Put together, a systematic review of the published literature through the spring of 2007 confirmed the positive effects of concurrent resistance and endurance training. Physiologically speaking, the studies measured a collective 4.6 percent improvement in running economy. Of more interest to runners looking for lower PRs, however, is the fact that they identified a 2.9 percent improvement in 3K/5K performances. That’s like going from a 13:30 5K to a 13:06.5.
Different routines, the same result
Again and again, the positive effects of strength training on endurance running performance have been replicated. Putting it into practice is the tough part. As Carlson explains, however, it doesn’t require a significant amount of extra time in the gym. For the Team Minnesota runners Carlson trains, he suggests about 30 minutes of 8–12 exercises, one or two times per week during the competitive season.
Carlson prescribes 6–20 reps of each exercise (some will be fatigued at 6 and others at 20), all done in a slow and controlled fashion to the point of fatigue. During a week with two scheduled strength sessions, he may give a runner the same upper body workouts both days, but varies the leg exercises. He also assigns three different exercises for the midsection: one that involves flexion, one for extension and one that rotates the torso.
Many of the elite runners spend more time doing body weight strength training than pumping iron. Recent runner-up in the USA Women’s Marathon Championships, Katie McGregor’s strength training is mostly sans weights. “I do a series of exercises including planks and hamstring curls with a stability ball. I also do split jumps and step-ups for my lower body,” she says. Depending on the exercise and her current strength, she does about three sets of 10–20 repetitions.
Gotcher makes use of similar exercises twice a week, including jumping jacks (30), side planks (1 minute on each side), step-ups on each leg (15), walking lunges (15), fit ball hamstring curls (10) and donkey kicks (15). In addition, Gotcher and his teammates do two sets of 10 pull-ups and chin-ups and 4–5 sets of 20 push-ups.
At Team Indiana Elite, Haas and his fellow harriers meet for a 90-minute strength and conditioning session twice a week at St. Vincent’s Sports Performance. This includes an intense core routine, which they say isn’t focused on the idea of strength but on avoiding muscle imbalances and maintaining good form.

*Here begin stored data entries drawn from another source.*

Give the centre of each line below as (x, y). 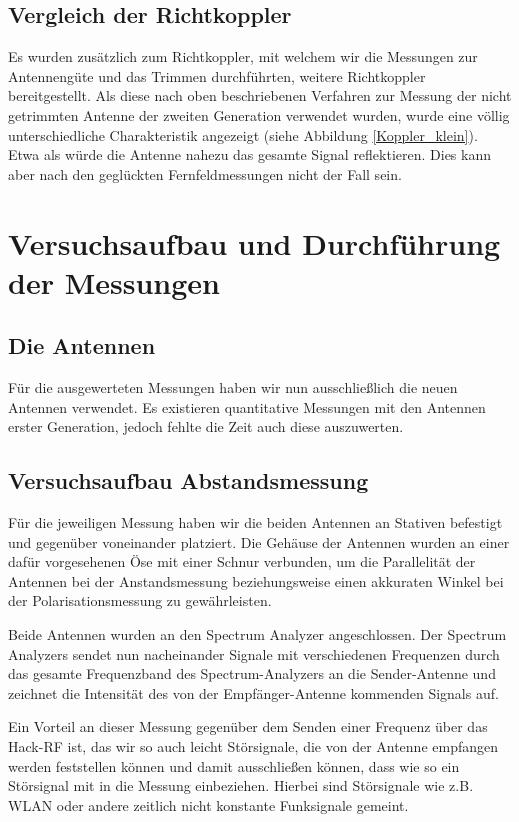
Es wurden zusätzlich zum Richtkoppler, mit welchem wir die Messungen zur (243, 56)
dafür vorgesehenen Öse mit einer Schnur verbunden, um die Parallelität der (242, 561)
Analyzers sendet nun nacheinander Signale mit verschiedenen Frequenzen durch (254, 653)
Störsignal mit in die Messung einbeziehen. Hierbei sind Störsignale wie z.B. (241, 785)
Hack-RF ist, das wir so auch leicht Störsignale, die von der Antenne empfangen (253, 746)
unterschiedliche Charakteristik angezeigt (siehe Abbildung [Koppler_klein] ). (243, 134)
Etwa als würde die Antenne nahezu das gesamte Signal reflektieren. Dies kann (250, 154)
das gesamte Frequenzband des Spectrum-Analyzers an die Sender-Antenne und (252, 673)
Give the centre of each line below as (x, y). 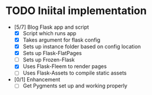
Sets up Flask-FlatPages (52, 53)
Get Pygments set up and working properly (75, 86)
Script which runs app (49, 33)
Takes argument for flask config (62, 40)
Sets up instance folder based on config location (82, 47)
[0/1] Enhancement (37, 80)
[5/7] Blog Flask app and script (52, 27)
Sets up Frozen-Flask (49, 60)

Based on the various training programs used by the elites, it’s clear that we don’t yet know the ideal strength training routine. What we do know is that strength training in many different forms results in better running economy and an improvement in running time to exhaustion. Put simply, you’ll be able to run faster, longer and stronger.
“At this level, I need every edge I can get,” says McGregor. What’s more, adding this into your routine won’t mean a significant time commitment. As Carlson explains, “You don’t need to strength train that often; consistency is the key.”